Reruntuhan yang melukai jiwaku
Capei

Reruntuhan yang melukai jiwaku

Selasa adalah waktu untuk puisi Georgina Ferro. Penyair perbatasan bergabung dengan kepekaan artistiknya terhadap cinta dan kenangan bagi orang-orang perbatasan dan tanah…
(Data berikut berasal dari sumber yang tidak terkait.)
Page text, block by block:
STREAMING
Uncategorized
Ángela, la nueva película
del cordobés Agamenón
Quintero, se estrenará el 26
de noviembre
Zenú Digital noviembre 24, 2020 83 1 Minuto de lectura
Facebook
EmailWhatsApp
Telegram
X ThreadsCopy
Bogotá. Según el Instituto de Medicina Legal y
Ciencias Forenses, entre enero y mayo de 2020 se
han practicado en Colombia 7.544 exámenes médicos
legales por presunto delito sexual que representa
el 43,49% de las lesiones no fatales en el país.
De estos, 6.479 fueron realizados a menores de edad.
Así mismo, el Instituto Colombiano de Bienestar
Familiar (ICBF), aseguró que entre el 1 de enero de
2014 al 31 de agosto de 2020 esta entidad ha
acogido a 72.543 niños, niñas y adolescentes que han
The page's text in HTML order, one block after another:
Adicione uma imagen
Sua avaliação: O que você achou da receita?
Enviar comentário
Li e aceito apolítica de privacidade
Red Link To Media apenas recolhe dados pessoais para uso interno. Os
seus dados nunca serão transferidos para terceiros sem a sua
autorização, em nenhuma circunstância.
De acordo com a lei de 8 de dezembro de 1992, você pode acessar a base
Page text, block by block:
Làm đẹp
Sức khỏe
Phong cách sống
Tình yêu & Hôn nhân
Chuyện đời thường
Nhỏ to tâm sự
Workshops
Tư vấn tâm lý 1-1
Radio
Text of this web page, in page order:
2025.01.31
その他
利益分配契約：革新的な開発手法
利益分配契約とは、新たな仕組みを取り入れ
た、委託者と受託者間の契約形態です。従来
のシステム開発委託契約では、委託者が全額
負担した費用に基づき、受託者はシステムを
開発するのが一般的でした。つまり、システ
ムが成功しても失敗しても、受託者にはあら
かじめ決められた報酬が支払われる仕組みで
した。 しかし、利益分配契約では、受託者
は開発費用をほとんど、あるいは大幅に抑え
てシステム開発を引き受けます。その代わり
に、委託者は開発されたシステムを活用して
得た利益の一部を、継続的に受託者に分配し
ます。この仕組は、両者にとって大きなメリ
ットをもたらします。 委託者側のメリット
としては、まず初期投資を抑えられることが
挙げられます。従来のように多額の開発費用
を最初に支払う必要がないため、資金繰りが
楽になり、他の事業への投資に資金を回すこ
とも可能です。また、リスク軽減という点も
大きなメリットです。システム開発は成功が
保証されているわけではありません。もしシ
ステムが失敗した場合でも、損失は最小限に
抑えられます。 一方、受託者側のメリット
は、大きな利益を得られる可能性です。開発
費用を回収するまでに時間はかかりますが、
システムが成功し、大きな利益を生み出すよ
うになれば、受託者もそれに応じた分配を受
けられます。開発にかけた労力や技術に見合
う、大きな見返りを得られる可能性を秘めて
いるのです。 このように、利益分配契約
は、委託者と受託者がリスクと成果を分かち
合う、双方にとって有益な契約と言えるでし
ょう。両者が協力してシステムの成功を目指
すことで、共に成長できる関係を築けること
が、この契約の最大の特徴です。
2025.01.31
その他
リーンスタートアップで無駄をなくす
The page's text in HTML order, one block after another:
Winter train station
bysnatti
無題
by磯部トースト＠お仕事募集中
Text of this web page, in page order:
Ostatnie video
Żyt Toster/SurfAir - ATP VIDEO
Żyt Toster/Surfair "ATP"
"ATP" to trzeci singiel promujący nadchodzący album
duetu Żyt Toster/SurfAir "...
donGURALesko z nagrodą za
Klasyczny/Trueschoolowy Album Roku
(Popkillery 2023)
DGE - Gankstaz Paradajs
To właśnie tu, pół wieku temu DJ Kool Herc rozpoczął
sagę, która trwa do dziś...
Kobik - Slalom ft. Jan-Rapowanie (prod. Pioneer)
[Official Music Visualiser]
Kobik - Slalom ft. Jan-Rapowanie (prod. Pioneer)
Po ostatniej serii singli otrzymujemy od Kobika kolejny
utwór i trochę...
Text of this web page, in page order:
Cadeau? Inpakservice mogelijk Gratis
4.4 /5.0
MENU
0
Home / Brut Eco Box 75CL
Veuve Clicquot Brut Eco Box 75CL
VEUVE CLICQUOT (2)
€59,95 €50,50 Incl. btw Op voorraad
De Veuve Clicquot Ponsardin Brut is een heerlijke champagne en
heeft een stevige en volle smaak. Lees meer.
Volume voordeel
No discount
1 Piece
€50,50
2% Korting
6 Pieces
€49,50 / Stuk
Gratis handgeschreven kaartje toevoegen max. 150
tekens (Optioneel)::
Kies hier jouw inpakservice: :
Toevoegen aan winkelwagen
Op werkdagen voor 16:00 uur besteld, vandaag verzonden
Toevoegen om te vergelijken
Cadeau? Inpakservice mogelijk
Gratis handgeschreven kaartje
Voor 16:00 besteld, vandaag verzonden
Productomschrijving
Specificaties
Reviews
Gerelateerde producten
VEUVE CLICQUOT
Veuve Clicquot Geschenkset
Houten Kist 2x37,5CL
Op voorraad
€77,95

Reruntuhan yang melukai jiwaku
Sepasang sapi menggeliat…

RUINS YANG MENYAKITI JIWAKU

Batu itu melolong, jeritan ledakan keras
Kemudian itu adalah pecahan batu itu
Seolah-olah air mata besar datang darinya,
Dalam balok atau batu puing sederhana,
Batu-batu besar yang berat, tebal, dan tak berbentuk itu,
Itu jatuh menumpuk di lantai

Mobil sudah menjulang, tidak jauh dari sana
Gemetar dengan goyangan yang kuat
Menimbulkan debu di pinggir jalan
Kepada siapa itu datang, dalam keributan yang menggema,
Bantu bawa batu yang ditambang
Untuk «gerobak» akan dimulai di sana

Num eia… ei… aaa… gigih dan berirama
Batu dan lebih banyak batu memenuhi chadeiro
Dalam usaha persahabatan yang luar biasa
Ada yang pertama, kedua, ketiga…
Selalu dengan energi dan kemauan yang sama
Sampai batu itu terisi semua

Kemudian jalan terjal menuju desa,
Sepasang sapi menggeliat
As roda berderit kesal
Beberapa negara bagian yang lebih rapuh terkoyak.
Binatang-binatang pemberani, berpasangan,
Mereka lebih sakit daripada di “capeia”

Betapa senangnya melihat mereka menahan diri
Anak-anak berlari tanpa alas kaki
Wajah kotor, rambut tertiup angin,
Tantangan untuk diikuti
Dari parade yang keras dan lambat itu
Semakin menyakitkan semakin dekat

Saat Anda melihat sapi-sapi terkulai di kandang
Itu segera berkubang di tempat tidur yang dibuat
Untuk memulihkan kekuatan yang dihabiskan
Bibiku, nyonyamu yang sempurna,
Dia datang untuk memanjakan mereka, seolah-olah diam-diam,
Hampir seperti manusia dan bukan binatang

Hari berlalu…minggu…bulan…
Beliung jarang diam
Dalam tuc-tuc … monoton seperti berisik
Untuk mempertajam balok yang terbentuk
Untuk didirikan di tembok yang kuat dan megah
Sayangnya, terkadang ditinggalkan!

:: ::
«Orang-orang dan tempat-tempat di masa laluku», puisi oleh Georgina Ferro
(No. Reporter / Reviewer Capeia Arraiana sejak November 2020.)